[[ Exercise input, beginning ]]
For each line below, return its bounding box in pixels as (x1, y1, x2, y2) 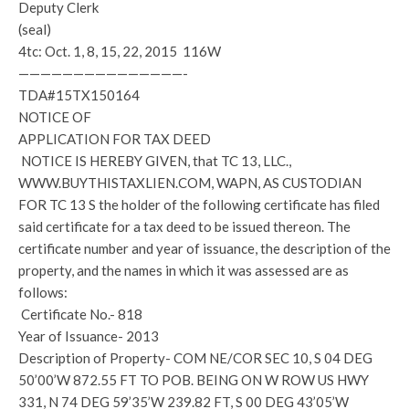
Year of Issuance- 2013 (18, 328, 159, 344)
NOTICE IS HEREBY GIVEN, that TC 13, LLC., (18, 152, 291, 169)
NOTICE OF (18, 109, 91, 125)
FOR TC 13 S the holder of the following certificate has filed (18, 196, 380, 213)
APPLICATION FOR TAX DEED (18, 131, 211, 147)
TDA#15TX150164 (18, 87, 140, 103)
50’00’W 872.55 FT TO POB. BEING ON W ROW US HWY (18, 372, 369, 388)
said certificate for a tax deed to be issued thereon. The (18, 218, 351, 235)
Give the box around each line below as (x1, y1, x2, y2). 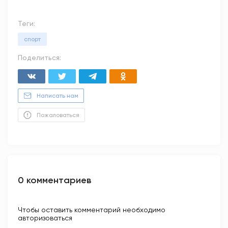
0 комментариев (18, 175, 91, 186)
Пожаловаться (37, 111, 79, 119)
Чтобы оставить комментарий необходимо (18, 206, 165, 214)
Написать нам (37, 92, 78, 100)
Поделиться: (18, 53, 61, 62)
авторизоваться (18, 214, 72, 222)
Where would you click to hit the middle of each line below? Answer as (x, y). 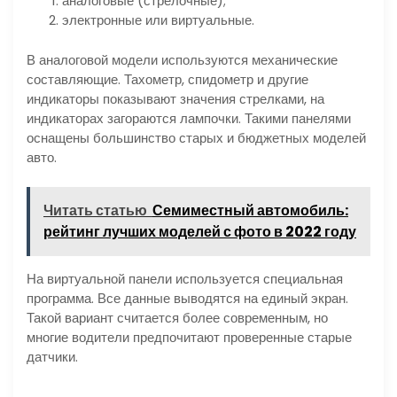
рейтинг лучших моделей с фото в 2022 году (200, 232)
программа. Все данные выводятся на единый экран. (187, 299)
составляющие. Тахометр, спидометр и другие (167, 79)
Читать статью (95, 211)
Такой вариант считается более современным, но (177, 318)
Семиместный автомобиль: (250, 211)
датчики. (52, 357)
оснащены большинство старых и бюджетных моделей (196, 137)
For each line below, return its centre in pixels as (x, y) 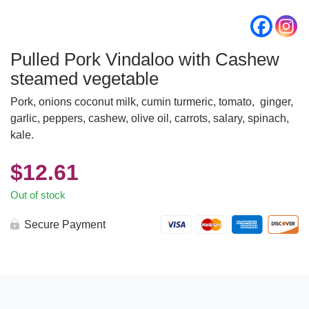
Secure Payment (65, 225)
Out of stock (38, 195)
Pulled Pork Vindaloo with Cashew (145, 59)
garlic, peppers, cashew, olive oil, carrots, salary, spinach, (150, 118)
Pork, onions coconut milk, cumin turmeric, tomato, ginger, (152, 102)
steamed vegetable (84, 79)
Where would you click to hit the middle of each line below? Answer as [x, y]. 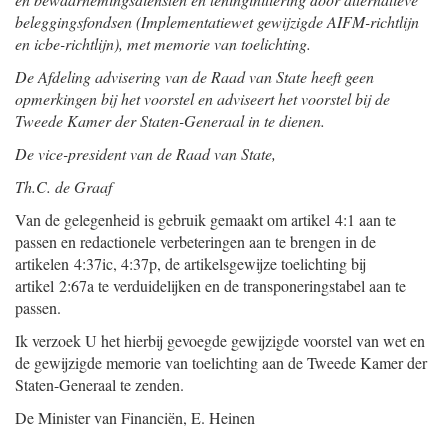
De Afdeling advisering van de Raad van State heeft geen [194, 76]
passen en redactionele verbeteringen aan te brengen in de [195, 241]
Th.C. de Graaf [63, 186]
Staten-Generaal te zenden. [99, 384]
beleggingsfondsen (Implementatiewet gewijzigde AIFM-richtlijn [217, 21]
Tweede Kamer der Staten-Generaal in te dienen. [170, 120]
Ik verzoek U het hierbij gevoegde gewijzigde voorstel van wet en [220, 340]
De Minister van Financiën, [101, 417]
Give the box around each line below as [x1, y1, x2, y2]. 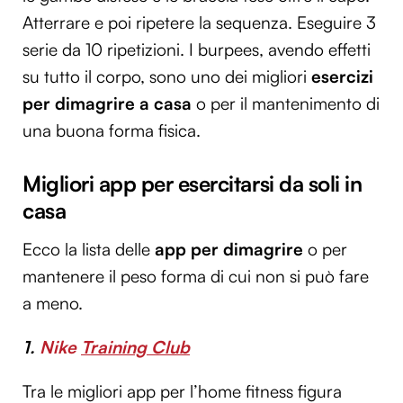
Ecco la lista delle [22, 237, 155, 260]
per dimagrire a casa [22, 93, 192, 114]
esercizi [311, 66, 373, 87]
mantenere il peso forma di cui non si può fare [22, 264, 369, 287]
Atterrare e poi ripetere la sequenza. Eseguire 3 [22, 12, 376, 33]
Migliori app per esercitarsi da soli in [22, 170, 363, 198]
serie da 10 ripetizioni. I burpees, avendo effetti [22, 39, 371, 60]
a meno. [22, 291, 83, 314]
[[ Exercise input, end ]]
== Work item ==
Say how many lines of the entries above include the string "моделей", giving the number and nothing else.

== Task solution ==
2